And in 2011, a few days after Christmas, there you are.
I just bought the new Black Keys, but I also downloaded Hag, which is The Best of Merle Haggard. There’s one title on it, “I think I’ll Just Stay Home and Drink,” that’s a good fucking title, man. There’s a Bitches Brew reissue Sony sent. I’m listening to that, and I listen to No Age, a bit. I like No Age.
You are walking out of your “clubhouse” — a quaint colonial Spanish-style home with a lush, tropical flora-covered yard deep in Miami, on the edge of a roughed-up suburb—the secret location we’re escorted to after a rendezvous at a nearby Starbucks with your longtime assistant.
Reading and enjoying nature. Trees, grass, the sea. I spend a lot of time by the sea. I live on the sea down there and I can go nude if I want to. I’ve enjoyed many years of quality bedtime with a chick that’s not my wife, so, things like that. We’ve got a lot of animals. It’s more her thing, but I do enjoy that.
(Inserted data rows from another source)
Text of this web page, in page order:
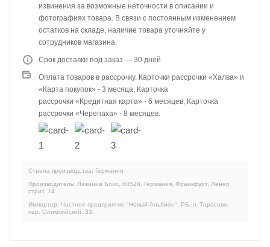
извинения за возможные неточности в описании и
фотографиях товара. В связи с постоянным изменением
остатков на складе, наличие товара уточняйте у
сотрудников магазина.
Срок доставки под заказ — 30 дней
Оплата товаров в рассрочку. Карточки рассрочки «Халва» и
«Карта покупок» - 3 месяца, Карточка
рассрочки «Кредитная карта» - 6 месяцев, Карточка
рассрочки «Черепаха» - 8 месяцев.
Страна производства: Германия
Производитель: Лавиниа Бохо, 60528, Германия, Франкфурт, Лёнер
стрит, 14
Импортер: Частное предприятие "Новый Альбион", РБ, п. Тарасово,
пер. Олимпийский, 33.

I’m going to get rid of you guys soon and I’m going to have a little bit of Clos Du Marquis and make a simple pasta.
You are doing what so many old people go to Florida to do — dying, to die — but probably not how you should have. You’re dying well. You still have the piss, and the vinegar. And yet, you’re not angry. You’re not even crotchety.
I avoided all the movements because I thought they weren’t really going to do anything for me. My heart goes out to those people, it really does.
You are, oddly, in your prime.
The best part of all of this has been about the last ten years, since I was 50. Those have been like, the really: “Wow.” When I look back at the other stuff, I tend to remember the sex. That’s a really nice one.
They say the best revenge is a quiet life.
Yeah, it is fucking long. It’s working out that way for me. You do start thinking about life expectancy and whatnot, and then start wondering: How many years do I have left of what I would actually call life? You know? It still looks pretty long. I still feel like there’s a good fifteen years in there, but I might have longer.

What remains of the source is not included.